═══ Input for this task
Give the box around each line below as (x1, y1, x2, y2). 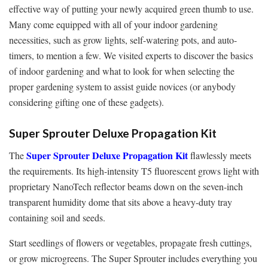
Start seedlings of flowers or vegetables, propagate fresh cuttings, (9, 236, 252, 249)
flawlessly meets (188, 148, 251, 162)
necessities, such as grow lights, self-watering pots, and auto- (9, 33, 237, 46)
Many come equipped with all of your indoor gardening (9, 17, 218, 31)
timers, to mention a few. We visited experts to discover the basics (9, 48, 253, 62)
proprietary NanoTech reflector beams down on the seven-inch (9, 179, 243, 193)
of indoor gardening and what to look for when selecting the (9, 64, 234, 77)
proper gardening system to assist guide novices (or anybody (9, 80, 236, 93)
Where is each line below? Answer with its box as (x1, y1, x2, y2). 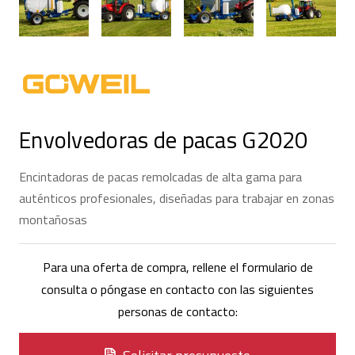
══════
- **Problem details**
Check each line above for "indoor" and return the ones that have it.

- **Exercise output**
Many come equipped with all of your indoor gardening (9, 17, 218, 31)
of indoor gardening and what to look for when selecting the (9, 64, 234, 77)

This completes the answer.